Eins vorab: Dieser Film ist kein tiefgründiger Einblick in Leben und Werk des Marquis de Sade. Er zeichnet vielmehr eine kurze Episode auf, in der die noch recht junge französische Republik auf verschiedenen Ebenen beginnt, ihre Kinder zu fressen.
Zunächst sieht es danach aus, als ob es den libertären und dem sinnlichen Leben zugewandten Sade erwischen könnte, was diesen jedoch nicht davon abhalten kann, an seinem unbändigen Willen und Trieb zum Leben und zur Lust festzuhalten. Daniel Auteuil verkörpert die Rolle des alternden Exzentrikers mit großer Lässigkeit und angemessener physischer Präsenz, was den Film an sich schon zu einem Genuss macht. Im weiteren Verlauf der Geschichte dreht sich dann - den historisch bewanderten Zuschauer nicht überraschend - der Wind, und die Gefahr für Leib und Leben ist gebannt.

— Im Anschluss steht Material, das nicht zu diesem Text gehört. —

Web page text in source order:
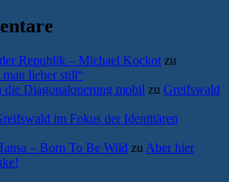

Dieser Film ist an sich weniger ein historisches Sittengemälde, obwohl er einen schönen Einblick in die Endphase von Robespierres Herrschaft gibt. Vielmehr ist "Sade - Folge deiner Lust" eine zeitlose Aufforderung dazu, überkommene Konventionen zu hinterfragen und sein eigenes Leben zu entdecken. Nonkonformistische Menschen wie Sade sind auch heute in weiten Teilen der Gesellschaft nicht gut angesehen, da sie den Mächtigen zu aufwieglerisch und den träumenden Massen zu provozierend und aufregend erscheinen.
Die Einladung dieses Films ist die gleiche, die schon Joseph Campbell aussprach: "Follow your Bliss!"